11. Metrics Backend: Atlas

Atlas was developed by Netflix to manage dimensional time-series data for near real-time operational insight. Atlas features in-memory data storage, letting it gather and report large numbers of metrics quickly.

Atlas captures operational intelligence. Whereas business intelligence is data gathered for analyzing trends over time, operational intelligence provides a picture of what is currently happening within a system.

Spring Cloud provides a spring-cloud-starter-netflix-atlas that has all the dependencies you need. Then you can annotate your Spring Boot application with @EnableAtlas and provide a location for your running Atlas server by setting the netflix.atlas.uri property.

11.1 Global Tags

Spring Cloud lets you add tags to every metric sent to the Atlas backend. Global tags can be used to separate metrics by application name, environment, region, and so on.

Each bean implementing AtlasTagProvider contributes to the global tag list, as shown in the following example:

@Bean
AtlasTagProvider atlasCommonTags(
    @Value("${spring.application.name}") String appName) {
  return () -> Collections.singletonMap("app", appName);
}

11.1.1 Using Atlas

To bootstrap an in-memory standalone Atlas instance, use the following commands:

$ curl -LO https://github.com/Netflix/atlas/releases/download/v1.4.2/atlas-1.4.2-standalone.jar
$ java -jar atlas-1.4.2-standalone.jar
[Tip]Tip

An Atlas standalone node running on an r3.2xlarge (61GB RAM) can handle roughly 2 million metrics per minute for a given six-hour window.

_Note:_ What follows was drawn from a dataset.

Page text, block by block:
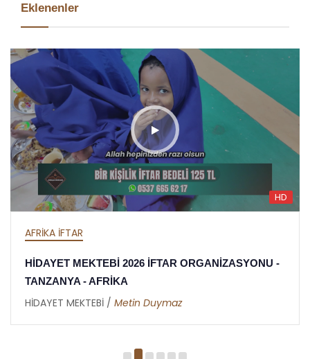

Once the application is running and you have collected a handful of metrics, you can verify that your setup is correct by listing tags on the Atlas server, as shown in the following example:

$ curl http://ATLAS/api/v1/tags
[Tip]Tip

After running several requests against your service, you can gather some basic information on the request latency of every request by pasting the following URL in your browser: http://ATLAS/api/v1/graph?q=name,rest,:eq,:avg

The Atlas wiki contains a compilation of sample queries for various scenarios.

See the alerting philosophy and docs on using double exponential smoothing to generate dynamic alert thresholds.